VCF combines VMware vSphere (Compute), vSAN (Storage) and NSX (Networking and Security) into a tightly integrated stack with automation, upgrades and life cycle management via SDDC Manager.
The benefits and value of adopting a VCF solution include:
- Accelerated time to market resulting from the reduced design, testing and implementation times.
- Reduced maintenance and Opex from features like one click automated upgrades.
- Repeatable solution for multi-site deployments.
- Validated integration with public cloud providers, allowing mobility of workloads between private and public clouds.
You can either buy a fully pre-built SDDC with all the cloud foundation software pre-loaded, currently available on the Dell EMC VxRack platform or you can build your own as long as long as you adhere to the VMware Cloud Foundation compatibility guide. I’m sure you’ll all be glad to hear that Cisco UCS C240 is on there.
Just like a Vblock has it’s Release Certification Matrix (RCM) a VCF SDDC has its VCF matrix which details the hardware and software combinations that have been validated for that particular version. Valid upgrade paths to later versions are also detailed in the release notes of the particular VCF Version.
vRealize Network Insight:
One of the largest customer concerns when looking to migrate from a traditional “black list” network to a software defined “white list” model, is will my application still work in the new environment?

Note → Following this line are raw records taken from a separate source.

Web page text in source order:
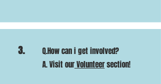
3.
Q.How can i get involved?
A. Visit ourVolunteersection!
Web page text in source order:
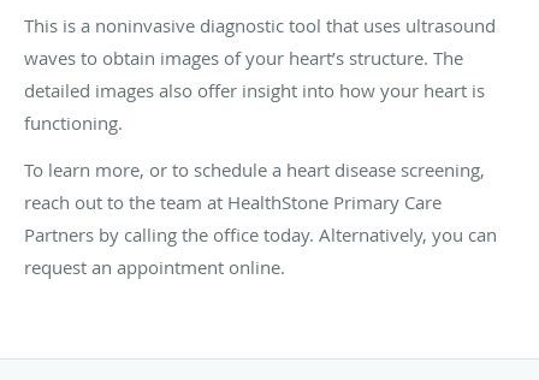
This is a noninvasive diagnostic tool that uses ultrasound
waves to obtain images of your heart’s structure. The
detailed images also offer insight into how your heart is
functioning.
To learn more, or to schedule a heart disease screening,
reach out to the team at HealthStone Primary Care
Partners by calling the office today. Alternatively, you can
request an appointment online.
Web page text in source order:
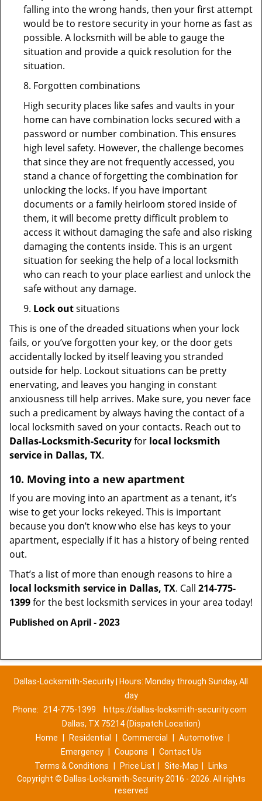
falling into the wrong hands, then your first attempt
would be to restore security in your home as fast as
possible. A locksmith will be able to gauge the
situation and provide a quick resolution for the
situation.
8. Forgotten combinations
High security places like safes and vaults in your
home can have combination locks secured with a
password or number combination. This ensures
high level safety. However, the challenge becomes
that since they are not frequently accessed, you
stand a chance of forgetting the combination for
unlocking the locks. If you have important
documents or a family heirloom stored inside of
them, it will become pretty difficult problem to
access it without damaging the safe and also risking
damaging the contents inside. This is an urgent
situation for seeking the help of a local locksmith
who can reach to your place earliest and unlock the
safe without any damage.
9. Lock outsituations
This is one of the dreaded situations when your lock
fails, or you’ve forgotten your key, or the door gets
accidentally locked by itself leaving you stranded
outside for help. Lockout situations can be pretty
enervating, and leaves you hanging in constant
anxiousness till help arrives. Make sure, you never face
such a predicament by always having the contact of a
local locksmith saved on your contacts. Reach out to
Dallas-Locksmith-Securityfor local locksmith
service in Dallas, TX.
10. Moving into a new apartment
If you are moving into an apartment as a tenant, it’s
wise to get your locks rekeyed. This is important
because you don’t know who else has keys to your
apartment, especially if it has a history of being rented
out.
That’s a list of more than enough reasons to hire a
local locksmith service in Dallas, TX. Call 214-775-
1399for the best locksmith services in your area today!
Published on April - 2023
Dallas-Locksmith-Security | Hours: Monday through Sunday, All
day
Phone:
214-775-1399
https://dallas-locksmith-security.com
Dallas, TX 75214 (Dispatch Location)
Home
Residential Commercial Automotive
Emergency
Coupons
Contact Us
Terms & Conditions
Price List Site-Map
Links
Copyright © Dallas-Locksmith-Security 2016 - 2026. All rights
reserved
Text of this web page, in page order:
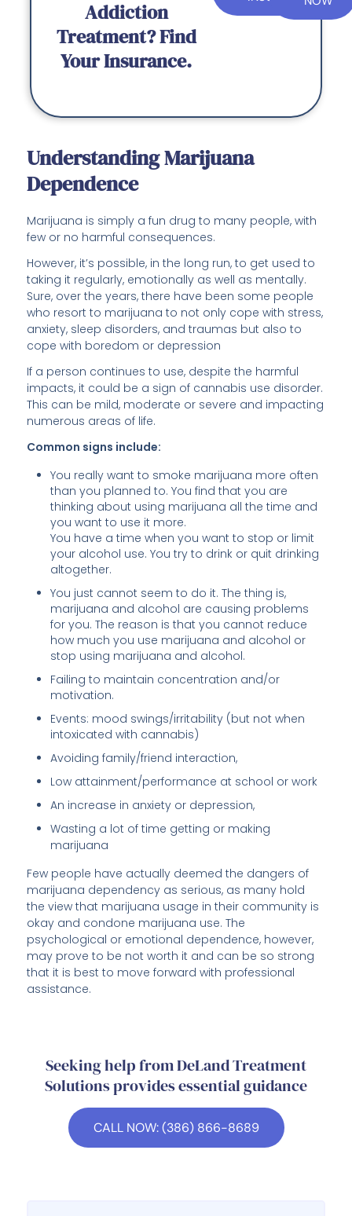
Addiction
Treatment? Find
Your Insurance.
Understanding Marijuana
Dependence
Marijuana is simply a fun drug to many people, with
few or no harmful consequences.
However, it’s possible, in the long run, to get used to
taking it regularly, emotionally as well as mentally.
Sure, over the years, there have been some people
who resort to marijuana to not only cope with stress,
anxiety, sleep disorders, and traumas but also to
cope with boredom or depression
If a person continues to use, despite the harmful
impacts, it could be a sign of cannabis use disorder.
This can be mild, moderate or severe and impacting
numerous areas of life.
Common signs include:
You really want to smoke marijuana more often
than you planned to. You find that you are
thinking about using marijuana all the time and
you want to use it more.
You have a time when you want to stop or limit
your alcohol use. You try to drink or quit drinking
altogether.
You just cannot seem to do it. The thing is,
marijuana and alcohol are causing problems
for you. The reason is that you cannot reduce
how much you use marijuana and alcohol or
stop using marijuana and alcohol.
Failing to maintain concentration and/or
motivation.
Events: mood swings/irritability (but not when
intoxicated with cannabis)
Avoiding family/friend interaction,
Low attainment/performance at school or work
An increase in anxiety or depression,
Wasting a lot of time getting or making
marijuana
Few people have actually deemed the dangers of
marijuana dependency as serious, as many hold
the view that marijuana usage in their community is
okay and condone marijuana use. The
psychological or emotional dependence, however,
may prove to be not worth it and can be so strong
that it is best to move forward with professional
assistance.
Seeking help from DeLand Treatment
Solutions provides essential guidance
CALL NOW: (386) 866-8689
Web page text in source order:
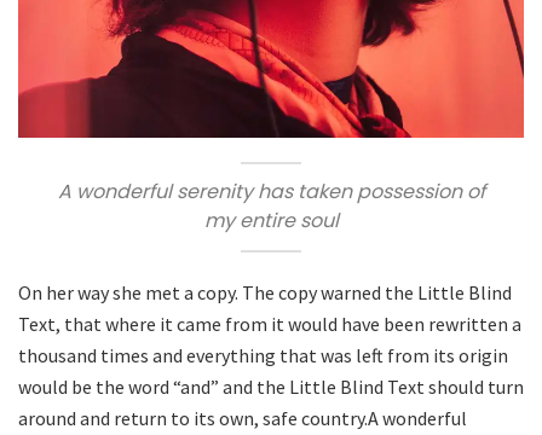
A wonderful serenity has taken possession of
my entire soul
On her way she met a copy. The copy warned the Little Blind
Text, that where it came from it would have been rewritten a
thousand times and everything that was left from its origin
would be the word “and” and the Little Blind Text should turn
around and return to its own, safe country.A wonderful
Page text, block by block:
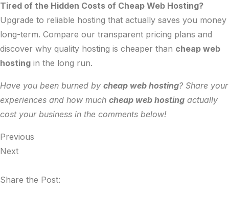
Tired of the Hidden Costs of Cheap Web Hosting?
Upgrade to reliable hosting that actually saves you money
long-term. Compare our transparent pricing plans and
discover why quality hosting is cheaper than cheap web
hosting in the long run.
Have you been burned by cheap web hosting? Share your
experiences and how much cheap web hosting actually
cost your business in the comments below!
Previous
Next
Share the Post:
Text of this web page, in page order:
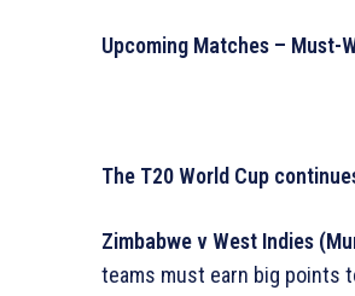
Upcoming Matches – Must-
The T20 World Cup
Zimbabwe v West Indies
teams must earn big points
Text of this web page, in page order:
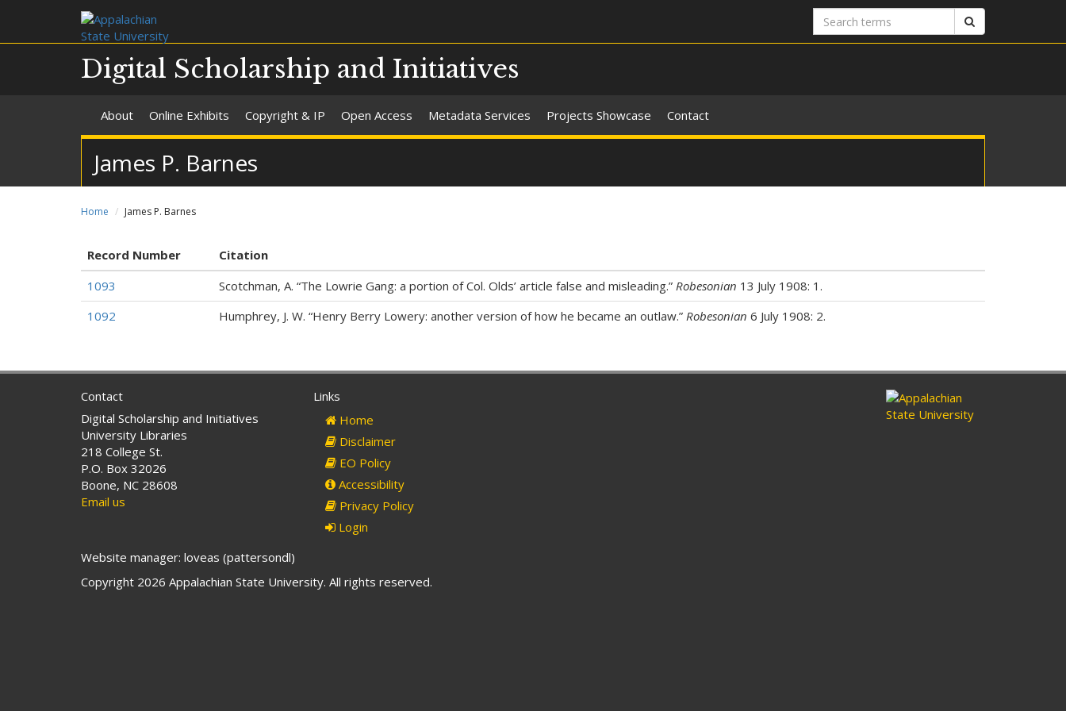
Search
terms
Digital Scholarship and Initiatives
About Online Exhibits Copyright & IP Open Access Metadata Services Projects Showcase Contact
James P. Barnes
Home James P. Barnes
Record Number
Citation
1093
Scotchman, A. “The Lowrie Gang: a portion of Col. Olds’ article false and misleading.” Robesonian 13 July 1908: 1.
1092
Humphrey, J. W. “Henry Berry Lowery: another version of how he became an outlaw.” Robesonian 6 July 1908: 2.
Contact
Digital Scholarship and Initiatives
University Libraries
218 College St.
P.O. Box 32026
Boone, NC 28608
Email us
Links
Home
Disclaimer
EO Policy
Accessibility
Privacy Policy
Login
Website manager: loveas (pattersondl)
Copyright 2026 Appalachian State University. All rights reserved.
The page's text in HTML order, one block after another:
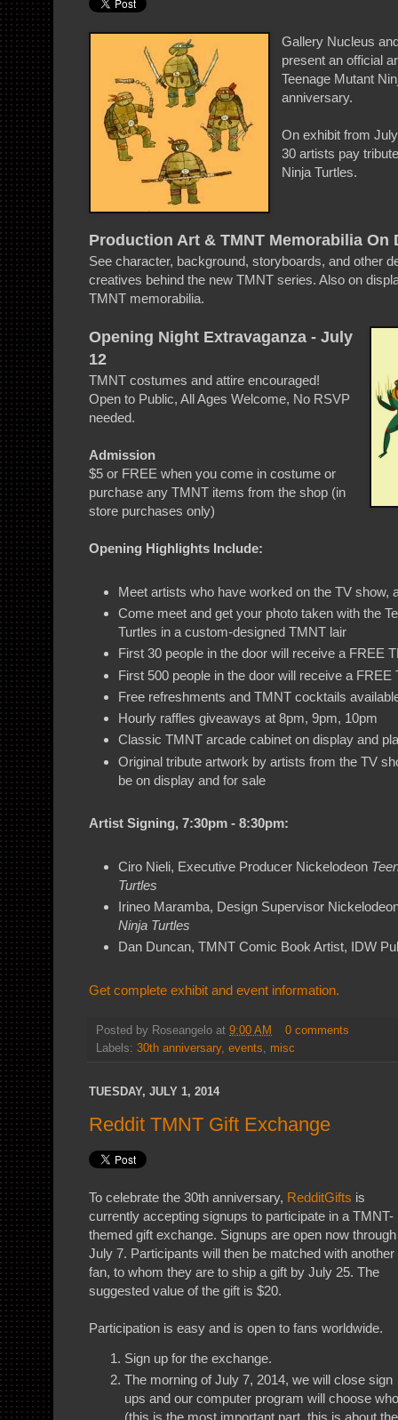
Gallery Nucleus
present an official
Teenage Mutant
anniversary.
On exhibit from
30 artists pay
Ninja Turtles.
Production Art & TMNT Memorabilia On
See character, background, storyboards, and other
creatives behind the new TMNT series. Also on
TMNT memorabilia.
Opening Night Extravaganza - July
12
TMNT costumes and attire encouraged!
Open to Public, All Ages Welcome, No RSVP
needed.
Admission
$5 or FREE when you come in costume or
purchase any TMNT items from the shop (in
store purchases only)
Opening Highlights Include:
Meet artists who have worked on the TV show,
Come meet and get your photo taken with the
Turtles in a custom-designed TMNT lair
First 30 people in the door will receive a FREE
First 500 people in the door will receive a FREE
Free refreshments and TMNT cocktails
Hourly raffles giveaways at 8pm, 9pm, 10pm
Classic TMNT arcade cabinet on display and
Original tribute artwork by artists from the TV
be on display and for sale
Artist Signing, 7:30pm - 8:30pm:
Ciro Nieli, Executive Producer Nickelodeon
Turtles
Irineo Maramba, Design Supervisor
Ninja Turtles
Dan Duncan, TMNT Comic Book Artist, IDW
Get complete exhibit and event information.
Posted by Roseangelo at 9:00 AM
0 comments
Labels: 30th anniversary, events, misc
TUESDAY, JULY 1, 2014
Reddit TMNT Gift Exchange
To celebrate the 30th anniversary, RedditGifts is
currently accepting signups to participate in a TMNT-
themed gift exchange. Signups are open now through
July 7. Participants will then be matched with another
fan, to whom they are to ship a gift by July 25. The
suggested value of the gift is $20.
Participation is easy and is open to fans worldwide.
Sign up for the exchange.
The morning of July 7, 2014, we will close sign
ups and our computer program will choose

In the traditional black list model all communication is allowed by default unless specifically blocked by a firewall or access control list, whereas in a software defined “white list” model all traffic is denied by default unless specifically permitted. This means that all flows for all applications need to be known and understood, and those flows allowed in the new software defined environment.
There are of course lots of methods and discovery tools out there that assist with application discovery and dependency mapping, but they all differ greatly in usefulness, functionality and cost.
While at VMworld I have been looking into, and having a play with vRealize Network Insight (vRNI) which was a result of the Arkin acquisition June 2016.
Not part of the vRealize suite but rather an add-on service to VMware NSX and licenced according to the number of NSX CPU licences.
vRNI provides both a day 0 assessment in order to do a “underlay readiness and health check to be confident the underlay network is healthy, happy and NSX ready. vRNI can then be used to analyse and report on all the traffic within the network, automatically group workloads into security groups and then create the required NSX distributed firewall rules required between those security groups.
The security advantages of a zero trust/least privilege network are well understood and only allowing the flows you need on a network is certainly the way forward. I am in the process writing a full blog review of vRNI and as such will not elaborate further on it in this post.
It was also great to see VMware recognising and putting on an event for Cisco CCIEs. In a world of ever growing automation and GUI’s it is a common topic on whether you still need to understand all this “networking stuff” that goes on, often “under the covers” in many cases. As someone who has been involved in many software defined / overlay networking issues my answer to that, is absolutely! Having a good strong foundation of network knowledge and troubleshooting skills will only help you when designing and troubleshooting a network of any description.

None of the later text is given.